Thom Bridge, Independent Record

LIBBY – It ain’t over till it’s over, and it’s still a very active wildfire season in the Kootenai National Forest in northwest Montana.

Two wildfires there, at least one of which has been burning since August, continue to concern officials, especially considering winds and record-threatening temperatures are forecast in the coming days and precious little precipitation fell this month.

The Klatawa fire is the largest of the two, at 5,112 acres.

“Most of the fire growth is topography-driven and, with the winds, fire personnel are expecting to see continued creeping and backing into the hand lines that have been constructed,” according to Willie Sykes, Kootenai National Forest spokesman. “Fire personnel will continue to monitor and reinforce fire lines to keep the fire from spreading toward private property and homes.”
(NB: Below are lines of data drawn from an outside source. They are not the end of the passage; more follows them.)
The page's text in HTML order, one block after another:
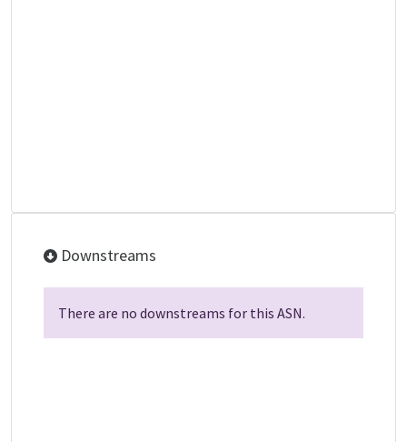
Downstreams
There are no downstreams for this ASN.
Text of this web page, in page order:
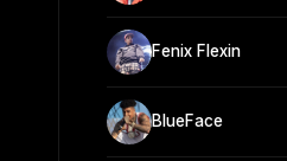
Fenix Flexin
BlueFace
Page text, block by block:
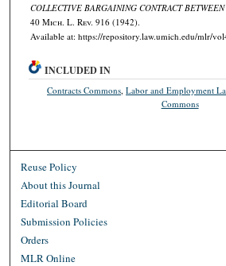
COLLECTIVE BARGAINING CONTRACT
40 Mich. L. Rev. 916 (1942).
Available at: https://repository.law.umich.edu/mlr/
INCLUDED IN
Contracts Commons ,Labor and Employment
Commons
Reuse Policy
About this Journal
Editorial Board
Submission Policies
Orders
MLR Online
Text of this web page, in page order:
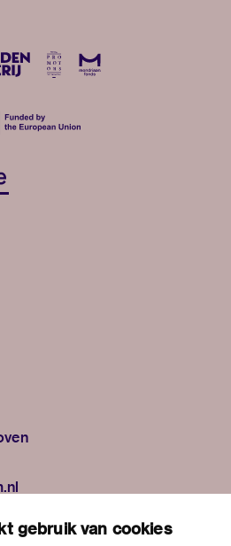
gebruik van cookies

The Smearl fire in the Leigh Lake area is 180 acres, and approximately two-thirds of it has a hand-line around it.

The fires have received just .13 inches of precipitation since Oct. 1. Wind gusts of up to 24 mph were predicted for Monday, and Sykes said near-record temperatures are predicted into next week.

“With the predicted high-pressure front developing, inversions will keep smoke in the valley during the week,” Sykes said.

Resources are being shared between the two wildfires. Four helicopters have been working hot spots and providing air support during the last four days, and staffing includes four 20-person crews, 10 smokejumpers, 18 helitack personnel, three district engines, and 10 miscellaneous support personnel.